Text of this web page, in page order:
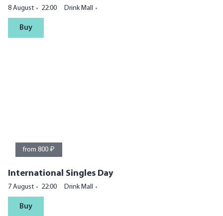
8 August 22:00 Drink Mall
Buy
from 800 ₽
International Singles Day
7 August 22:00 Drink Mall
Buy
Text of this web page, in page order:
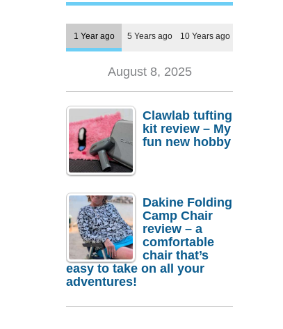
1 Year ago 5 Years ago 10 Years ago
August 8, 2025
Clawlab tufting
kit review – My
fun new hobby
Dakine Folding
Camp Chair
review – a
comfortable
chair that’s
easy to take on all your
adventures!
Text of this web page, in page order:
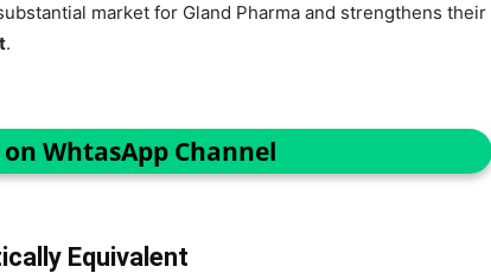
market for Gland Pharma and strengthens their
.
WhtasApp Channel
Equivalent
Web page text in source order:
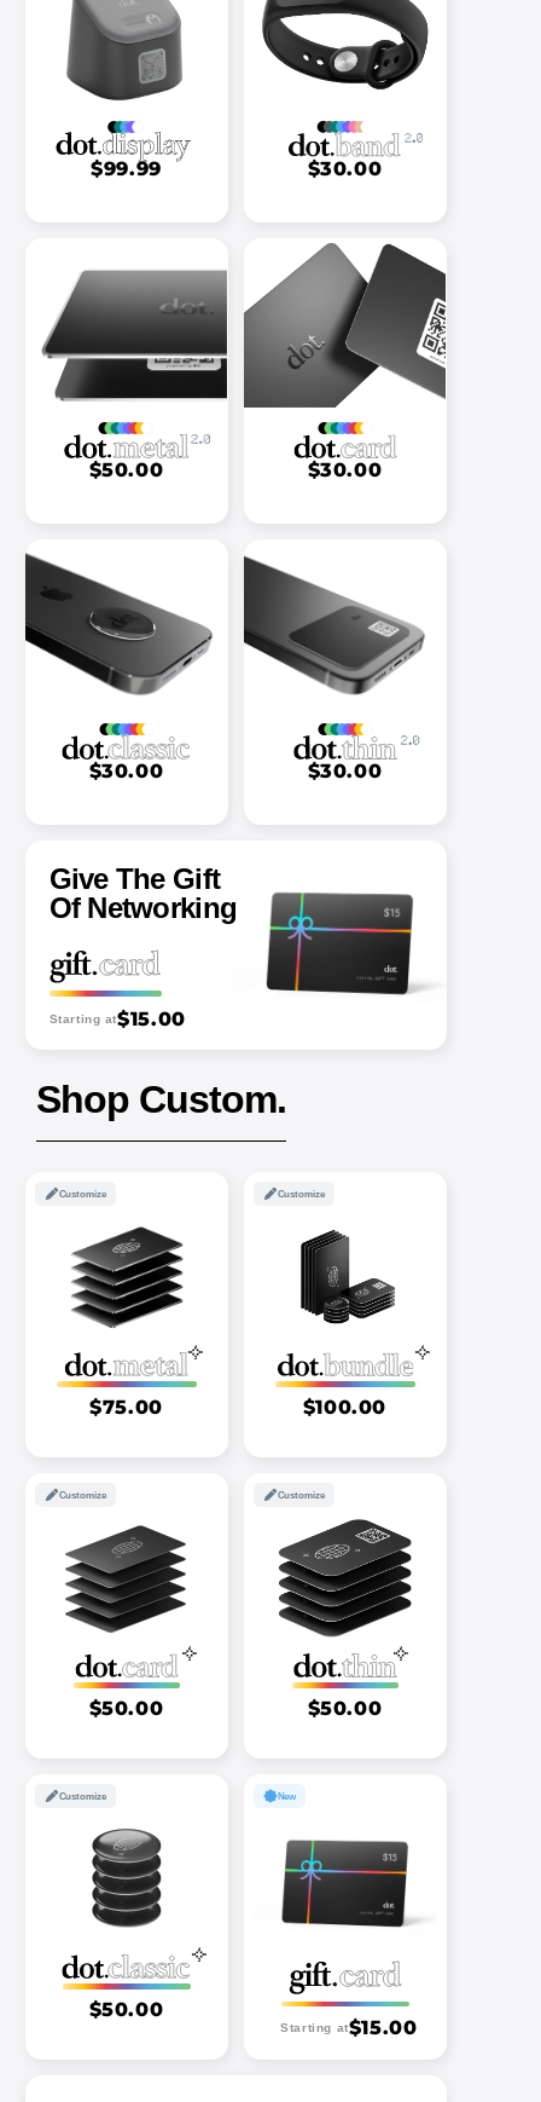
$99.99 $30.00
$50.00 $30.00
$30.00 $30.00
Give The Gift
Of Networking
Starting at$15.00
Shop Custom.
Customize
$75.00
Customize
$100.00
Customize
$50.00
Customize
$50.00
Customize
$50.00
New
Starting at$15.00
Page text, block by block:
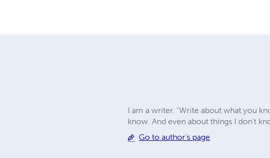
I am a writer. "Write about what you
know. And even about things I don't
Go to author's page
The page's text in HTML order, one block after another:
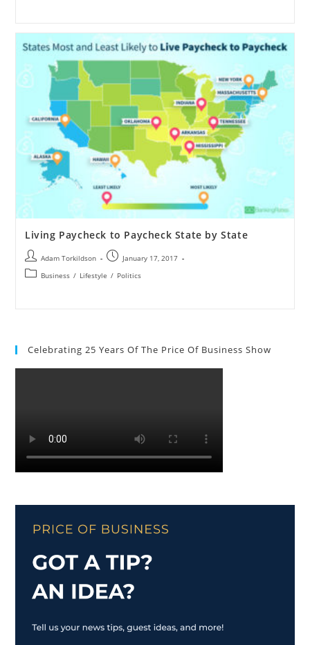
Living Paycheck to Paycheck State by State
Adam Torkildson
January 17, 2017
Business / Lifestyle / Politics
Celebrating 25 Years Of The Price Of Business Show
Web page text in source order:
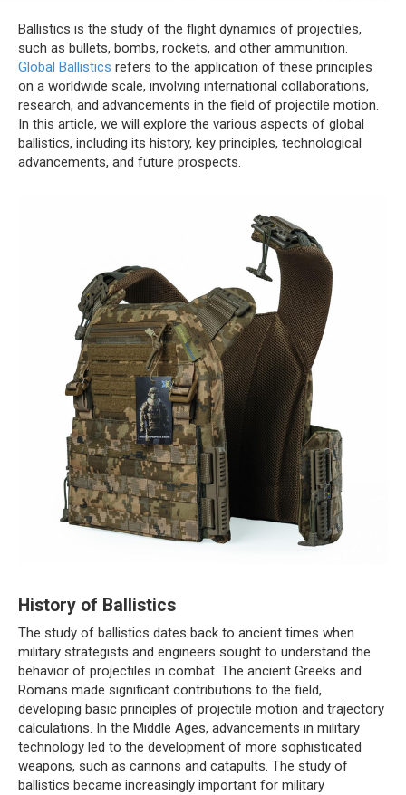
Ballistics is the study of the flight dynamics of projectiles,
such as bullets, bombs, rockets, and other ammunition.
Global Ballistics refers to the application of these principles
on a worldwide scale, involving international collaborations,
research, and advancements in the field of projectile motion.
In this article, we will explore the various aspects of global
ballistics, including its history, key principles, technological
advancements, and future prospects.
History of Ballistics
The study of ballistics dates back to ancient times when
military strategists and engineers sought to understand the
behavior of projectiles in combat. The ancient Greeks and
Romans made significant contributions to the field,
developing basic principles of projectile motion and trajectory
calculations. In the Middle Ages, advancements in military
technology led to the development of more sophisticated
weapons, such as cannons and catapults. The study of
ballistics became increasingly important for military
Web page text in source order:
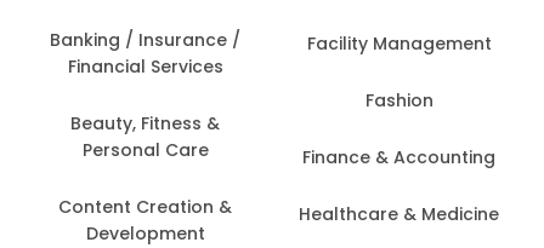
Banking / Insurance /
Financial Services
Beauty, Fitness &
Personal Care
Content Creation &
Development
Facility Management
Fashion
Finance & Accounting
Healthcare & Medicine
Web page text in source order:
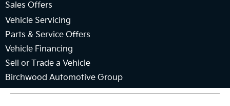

....................

# Work task:
For this exercise, return every entry verbatim and omit all pictures.

# Reply:
Text of this web page, in page order:
8 August 22:00 Drink Mall
Buy
from 800 ₽
International Singles Day
7 August 22:00 Drink Mall
Buy
Text of this web page, in page order:
1 Year ago 5 Years ago 10 Years ago
August 8, 2025
Clawlab tufting
kit review – My
fun new hobby
Dakine Folding
Camp Chair
review – a
comfortable
chair that’s
easy to take on all your
adventures!
Text of this web page, in page order:
market for Gland Pharma and strengthens their
.
WhtasApp Channel
Equivalent
Web page text in source order:
$99.99 $30.00
$50.00 $30.00
$30.00 $30.00
Give The Gift
Of Networking
Starting at$15.00
Shop Custom.
Customize
$75.00
Customize
$100.00
Customize
$50.00
Customize
$50.00
Customize
$50.00
New
Starting at$15.00
Page text, block by block:
I am a writer. "Write about what you
know. And even about things I don't
Go to author's page
The page's text in HTML order, one block after another:
Living Paycheck to Paycheck State by State
Adam Torkildson
January 17, 2017
Business / Lifestyle / Politics
Celebrating 25 Years Of The Price Of Business Show
Web page text in source order:
Ballistics is the study of the flight dynamics of projectiles,
such as bullets, bombs, rockets, and other ammunition.
Global Ballistics refers to the application of these principles
on a worldwide scale, involving international collaborations,
research, and advancements in the field of projectile motion.
In this article, we will explore the various aspects of global
ballistics, including its history, key principles, technological
advancements, and future prospects.
History of Ballistics
The study of ballistics dates back to ancient times when
military strategists and engineers sought to understand the
behavior of projectiles in combat. The ancient Greeks and
Romans made significant contributions to the field,
developing basic principles of projectile motion and trajectory
calculations. In the Middle Ages, advancements in military
technology led to the development of more sophisticated
weapons, such as cannons and catapults. The study of
ballistics became increasingly important for military
Web page text in source order:
Banking / Insurance /
Financial Services
Beauty, Fitness &
Personal Care
Content Creation &
Development
Facility Management
Fashion
Finance & Accounting
Healthcare & Medicine
Web page text in source order:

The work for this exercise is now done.